Isle of Dogs is the fourth book from Abrams impressive The Wes Anderson Collection and like the predecessors in this series, this new release is an earnestly in-depth and insightful assemblage of information that invites us in behind-the-scenes with all the major players involved to reveal the unique, stop-motion magic that created the film.
Compiled and created by film critic Lauren Wilford and filmmaker Ryan Stevenson, the book features a forward by critic Matt Zoller Seitz plus an introduction from Taylor Ramos and Tony Zhou. Seitz’s introduction offers us an absorbing look into Wes Anderson’s career from the early day’s right through to the build up to the release of Isle of Dogs, it also tells us of the kinds of cinematic inspiration for Anderson and how his films endeavour to reflect the love he feels for the medium. Ramos and Zhou then delve into Isle of Dogs more and discuss the relationship between the art of stop-motion and how ‘every choice of composition and production design is a negotiation between the desire of the filmmakers and the elements of their craft.’
After the intros, we’re instantly summoned into a warm discussion between the interviewer with Anderson, Jason Schwartzman and Roman Coppola that drifts between a number of topics but also shows us, very clearly, how much they care about the project they’re creating. This might sound obvious but it’s always refreshing to hear about the love and thought that goes into anyone’s work, and when it’s animation of this quality that includes the huge inspiration from Japanese cinema on the outcome, you get a substantial understanding of what they achieved.
The book is broken down into three Acts, what else would you expect from a Wes Anderson collaboration, Act 1 covers ‘Telling The Story’, Act 2 delves into how they designed the world with Act 3 going even further into ‘Making Things Move’ and the sheer, outstanding scale of the world of Isle of Dogs and Megasaki City. The meticulous detail of Anderson’s work is faithfully reflected into the entire book, so if you’re interested to learn more about every single decision, well then, you really do get everything you want here.
It would be disingenuous to say I’m an expert on Japanese cinema, so in-depth summaries for Akira Kurosawa, Hayao Miyazaki are like an appetising taster beckoning me towards their worlds and creations. Whilst I know ‘of’ them, I’ve never entirely explored their important works and, if anything, the book has made me want to sort out that faux pas. Furthermore, the guides list their filmography and with it suggest a course of action for anyone wanting to discover more. We also learn of the exceptional work of Kunichi Nomura, a man that Anderson relied on working with for the story, translation, the casting of the Japanese voice actors and even his involvement as the central villain, Mayor Kobayashi.

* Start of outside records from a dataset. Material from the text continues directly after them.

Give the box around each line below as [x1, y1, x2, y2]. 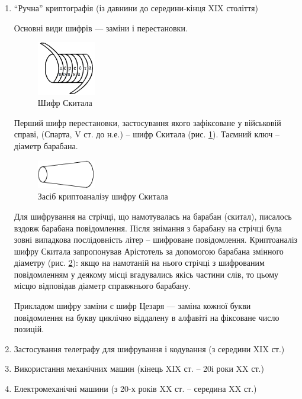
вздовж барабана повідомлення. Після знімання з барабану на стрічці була [14, 221, 282, 234]
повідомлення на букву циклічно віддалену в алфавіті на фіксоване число [14, 311, 279, 323]
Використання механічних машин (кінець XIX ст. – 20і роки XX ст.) [14, 362, 264, 375]
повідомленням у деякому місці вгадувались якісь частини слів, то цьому [14, 268, 279, 280]
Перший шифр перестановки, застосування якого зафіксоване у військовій [14, 116, 281, 128]
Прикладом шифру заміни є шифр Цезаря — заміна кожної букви [14, 300, 251, 312]
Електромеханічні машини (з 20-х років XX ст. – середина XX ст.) [14, 382, 257, 395]
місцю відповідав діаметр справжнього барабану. [14, 279, 191, 292]
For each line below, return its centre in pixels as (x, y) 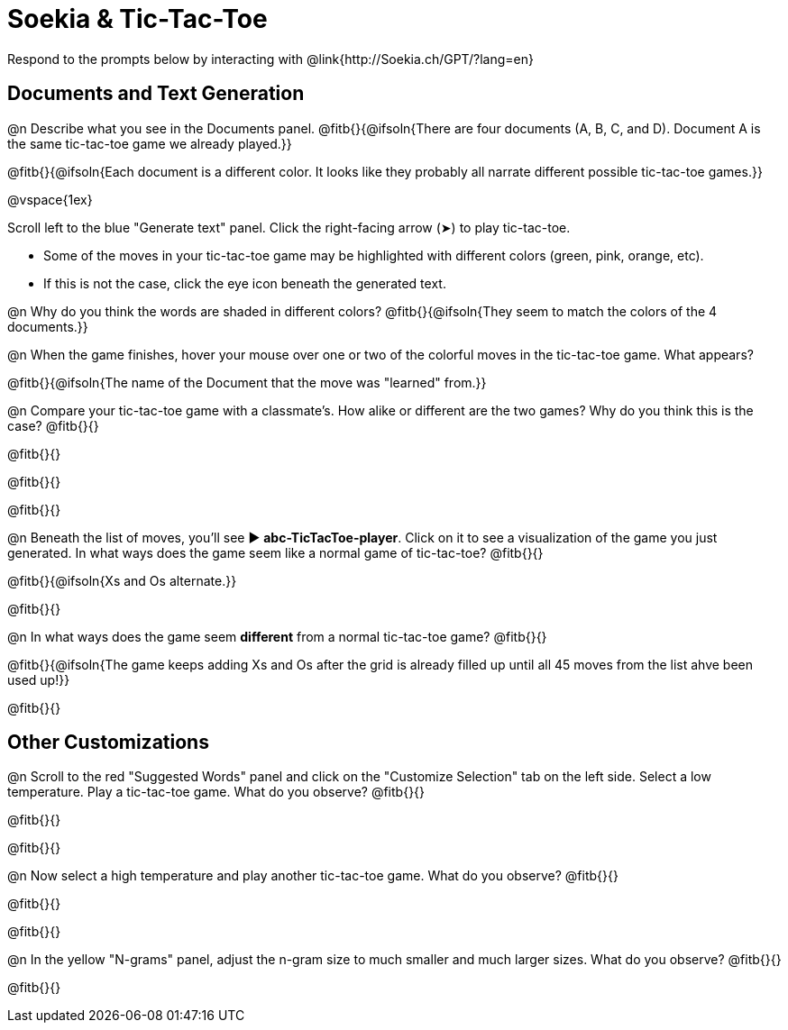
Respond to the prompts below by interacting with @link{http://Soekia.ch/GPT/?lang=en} (270, 59)
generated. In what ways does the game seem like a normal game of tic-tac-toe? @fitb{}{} (275, 552)
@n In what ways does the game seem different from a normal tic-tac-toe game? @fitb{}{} (277, 636)
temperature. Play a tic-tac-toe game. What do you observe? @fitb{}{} (216, 792)
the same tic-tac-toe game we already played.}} (150, 143)
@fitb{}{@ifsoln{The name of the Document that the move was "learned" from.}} (247, 382)
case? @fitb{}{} (53, 425)
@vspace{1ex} (50, 199)
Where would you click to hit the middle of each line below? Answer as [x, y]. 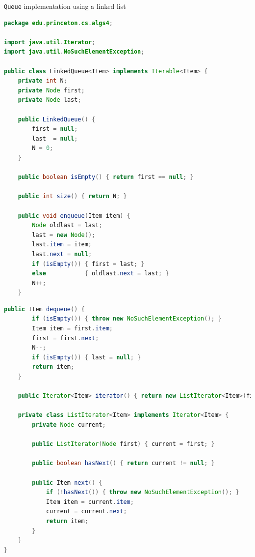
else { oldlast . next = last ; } [101, 274]
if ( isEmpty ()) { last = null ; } [87, 357]
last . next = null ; [62, 254]
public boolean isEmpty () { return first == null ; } [106, 177]
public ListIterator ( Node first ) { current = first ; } [123, 444]
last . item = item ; [62, 245]
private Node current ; [69, 425]
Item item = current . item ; [90, 502]
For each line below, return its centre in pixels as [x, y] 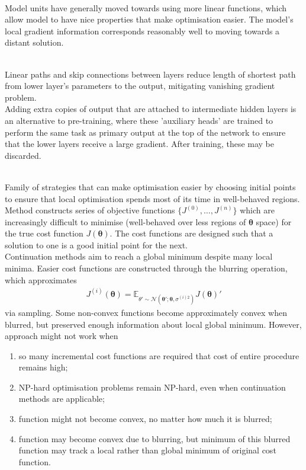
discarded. [23, 155]
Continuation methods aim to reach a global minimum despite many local [139, 256]
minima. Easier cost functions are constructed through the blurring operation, [146, 268]
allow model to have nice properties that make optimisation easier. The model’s [149, 19]
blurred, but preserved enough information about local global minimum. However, [153, 324]
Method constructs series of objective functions [90, 210]
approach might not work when [62, 336]
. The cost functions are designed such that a [191, 233]
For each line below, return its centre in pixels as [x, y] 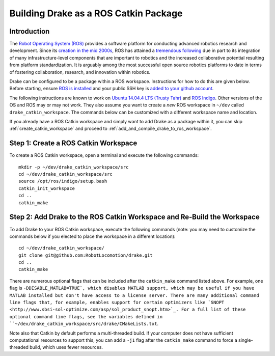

In truth, it’s difficult to completely clarify how much material and how deeply the whole team have gone to create The Wes Anderson Collection: Isle of Dogs because there’s nothing they don’t highlight. From the difficultly and excitement of the model creations to their movements, from cinematography to animation, ‘Planet Anderson’ is also particularly fun and how the sets are all built. You’ve got previously unpublished behind-the-scenes photography, concept art, handwritten notes and storyboards, and candid interviews… to give you just a slice of the action.
The Wes Anderson Collection: Isle of Dogs will teach you so much you don’t know, it’s fascinating throughout and so whether you’re a fan of the film or just intrigued about the process of how it all came together; you cannot fail to be captivated by this stunningly impressive collection.
The Wes Anderson Collection: Isle of Dogs is released on 10th October from Abrams Books.